Go through the data below and gather each line containing "yang".

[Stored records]

- Opening Delimiter -

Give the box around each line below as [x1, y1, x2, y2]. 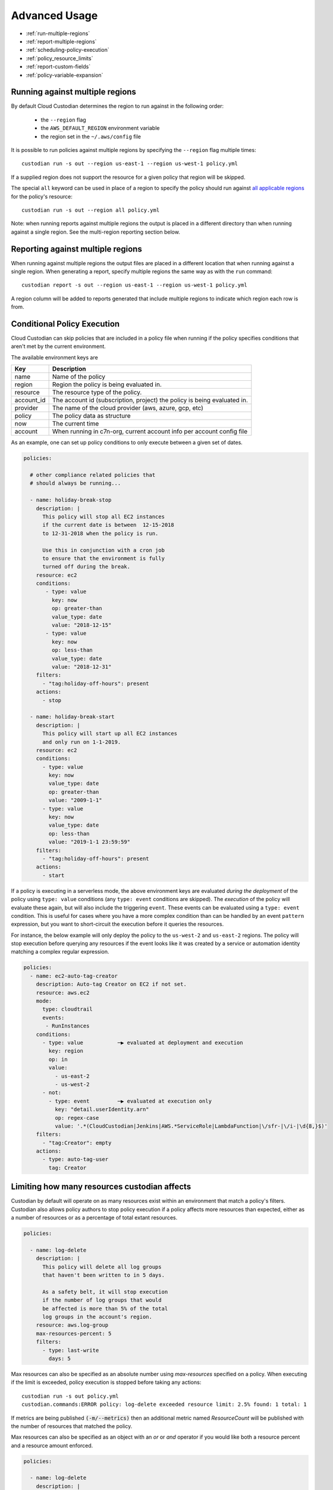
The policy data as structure [52, 412, 131, 420]
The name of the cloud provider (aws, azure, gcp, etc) [52, 404, 203, 412]
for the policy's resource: [11, 193, 73, 200]
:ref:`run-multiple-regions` [26, 30, 90, 37]
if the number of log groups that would [42, 1297, 162, 1303]
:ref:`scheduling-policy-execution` [26, 46, 109, 54]
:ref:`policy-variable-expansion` [26, 72, 103, 79]
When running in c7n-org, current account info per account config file [52, 427, 248, 436]
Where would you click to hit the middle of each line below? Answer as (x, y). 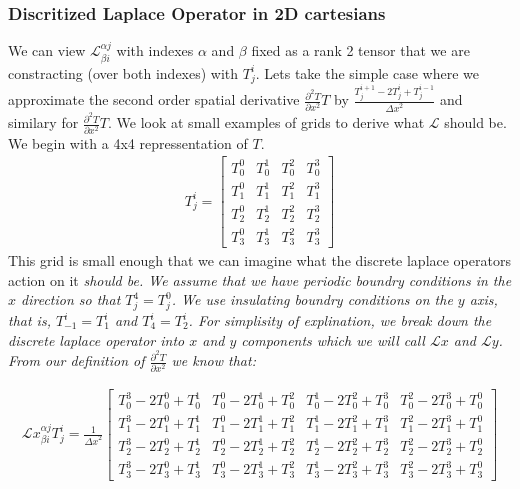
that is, (29, 320)
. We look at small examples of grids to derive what (266, 122)
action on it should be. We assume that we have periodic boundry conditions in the (260, 279)
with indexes (155, 50)
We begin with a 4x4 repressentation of (128, 142)
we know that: (213, 360)
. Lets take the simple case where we (367, 72)
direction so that (71, 299)
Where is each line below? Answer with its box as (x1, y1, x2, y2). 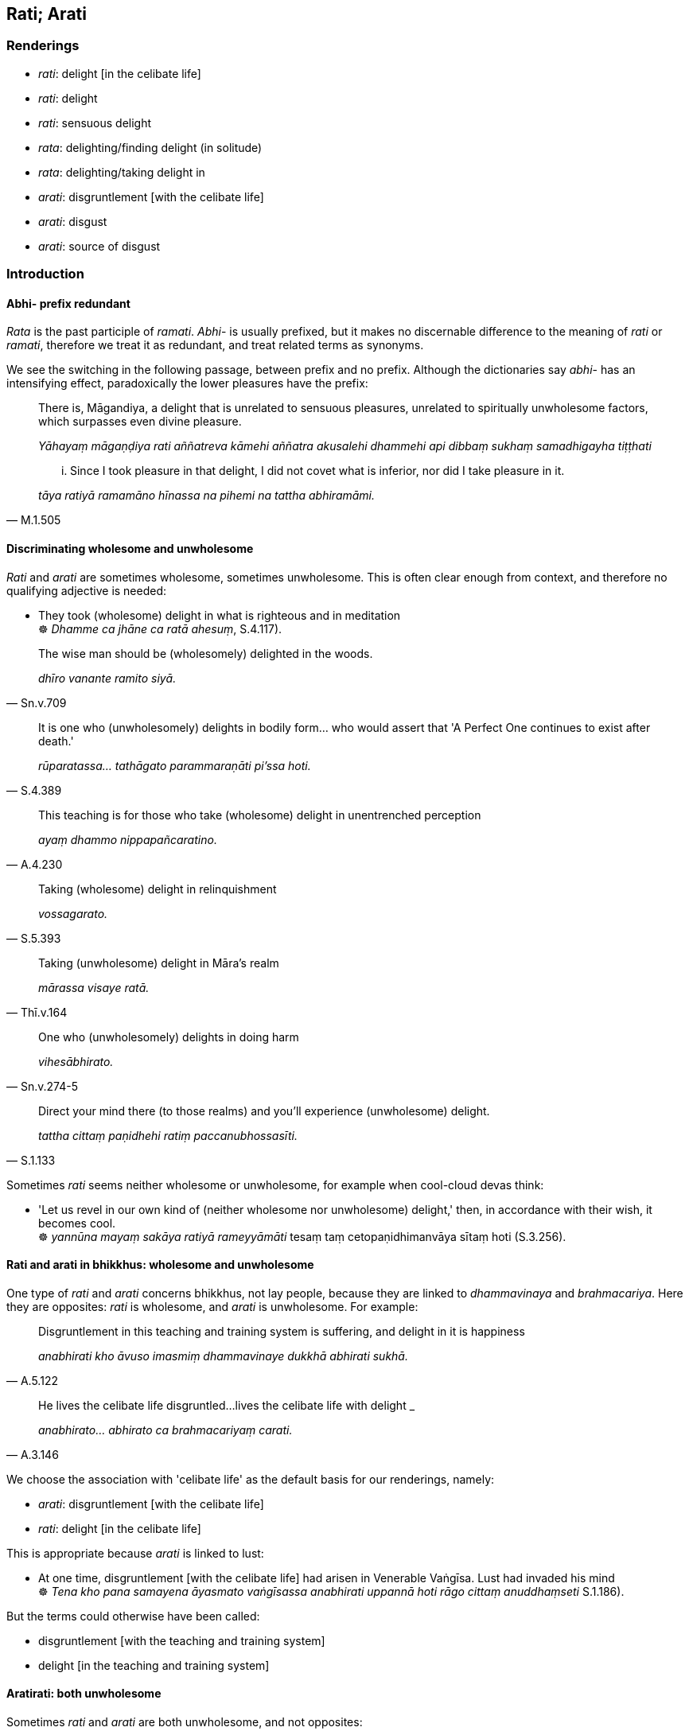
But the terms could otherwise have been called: (6, 1609, 260, 1623)
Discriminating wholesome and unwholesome (6, 542, 254, 555)
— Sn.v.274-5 (6, 1079, 78, 1093)
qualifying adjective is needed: (6, 583, 167, 597)
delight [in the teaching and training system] (38, 1658, 270, 1672)
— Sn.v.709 (6, 695, 67, 710)
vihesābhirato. (38, 1054, 114, 1068)
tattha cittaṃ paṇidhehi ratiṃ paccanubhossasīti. (38, 1128, 298, 1142)
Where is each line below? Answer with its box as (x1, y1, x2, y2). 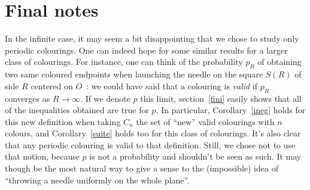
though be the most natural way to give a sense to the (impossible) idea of (5, 162, 278, 175)
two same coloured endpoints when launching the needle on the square (5, 68, 263, 80)
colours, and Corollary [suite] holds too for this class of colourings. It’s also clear (5, 127, 301, 139)
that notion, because (5, 150, 80, 163)
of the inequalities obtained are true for (5, 104, 149, 116)
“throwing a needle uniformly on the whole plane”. (5, 173, 190, 186)
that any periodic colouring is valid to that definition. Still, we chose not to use (5, 138, 296, 151)
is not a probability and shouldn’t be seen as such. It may (89, 150, 302, 163)
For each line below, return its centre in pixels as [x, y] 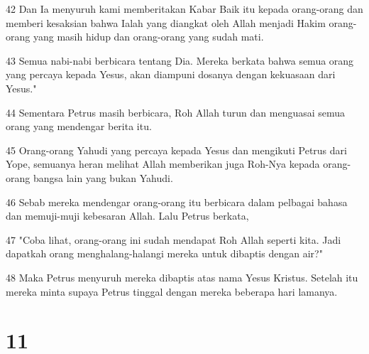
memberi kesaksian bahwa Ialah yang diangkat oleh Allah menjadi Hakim [166, 22]
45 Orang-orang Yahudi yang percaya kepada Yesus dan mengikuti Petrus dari [176, 150]
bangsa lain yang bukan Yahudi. [103, 177]
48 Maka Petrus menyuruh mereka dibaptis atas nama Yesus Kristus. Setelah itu [182, 277]
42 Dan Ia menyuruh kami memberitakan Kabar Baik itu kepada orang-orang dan [184, 9]
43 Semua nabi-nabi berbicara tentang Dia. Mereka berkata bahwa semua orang [180, 60]
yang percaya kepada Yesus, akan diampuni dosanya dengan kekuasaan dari [171, 74]
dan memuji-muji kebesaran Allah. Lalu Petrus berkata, [127, 216]
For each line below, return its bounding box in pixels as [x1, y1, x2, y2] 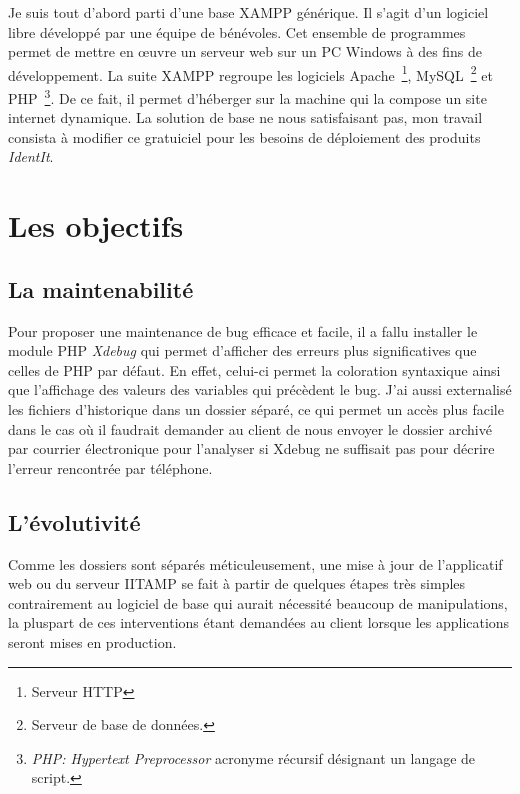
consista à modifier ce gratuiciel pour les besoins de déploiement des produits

- Closing Delimiter -

*Problem solution*.
memberi kesaksian bahwa Ialah yang diangkat oleh Allah menjadi Hakim [166, 22]
45 Orang-orang Yahudi yang percaya kepada Yesus dan mengikuti Petrus dari [176, 150]
bangsa lain yang bukan Yahudi. [103, 177]
yang percaya kepada Yesus, akan diampuni dosanya dengan kekuasaan dari [171, 74]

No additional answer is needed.